Work order: Check each line below for "planner" and say how many have it, with no other words.
START Records provided
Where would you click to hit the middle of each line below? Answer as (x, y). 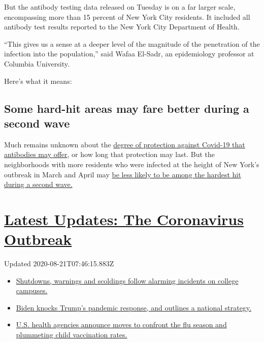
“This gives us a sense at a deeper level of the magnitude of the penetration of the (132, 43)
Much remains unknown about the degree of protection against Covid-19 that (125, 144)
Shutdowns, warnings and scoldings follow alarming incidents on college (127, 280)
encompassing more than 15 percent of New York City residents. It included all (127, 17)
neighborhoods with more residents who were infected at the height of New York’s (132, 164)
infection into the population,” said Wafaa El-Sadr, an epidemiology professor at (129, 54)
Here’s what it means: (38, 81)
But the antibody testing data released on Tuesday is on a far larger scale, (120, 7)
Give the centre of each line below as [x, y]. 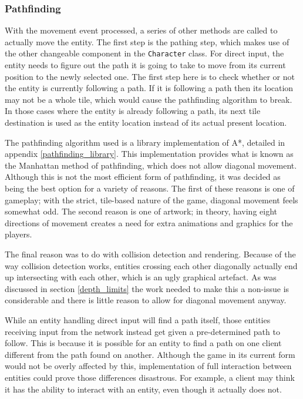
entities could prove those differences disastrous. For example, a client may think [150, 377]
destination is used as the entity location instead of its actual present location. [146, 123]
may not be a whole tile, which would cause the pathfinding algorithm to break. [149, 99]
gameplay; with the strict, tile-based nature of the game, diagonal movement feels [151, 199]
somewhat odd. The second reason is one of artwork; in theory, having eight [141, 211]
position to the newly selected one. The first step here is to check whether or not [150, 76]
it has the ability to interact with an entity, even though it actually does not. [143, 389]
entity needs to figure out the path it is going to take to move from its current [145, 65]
END Records provided
START Records provided
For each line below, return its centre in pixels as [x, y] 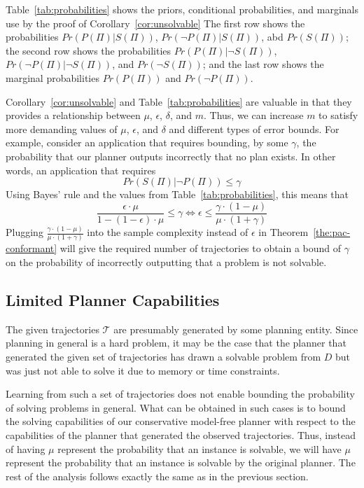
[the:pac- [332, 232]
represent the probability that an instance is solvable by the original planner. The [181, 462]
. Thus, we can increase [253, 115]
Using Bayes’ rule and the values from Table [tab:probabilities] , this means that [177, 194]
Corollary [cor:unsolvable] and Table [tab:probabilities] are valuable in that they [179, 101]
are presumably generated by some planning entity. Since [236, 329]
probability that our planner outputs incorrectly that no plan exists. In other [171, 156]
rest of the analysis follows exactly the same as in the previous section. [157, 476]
END Records provided
Response: 2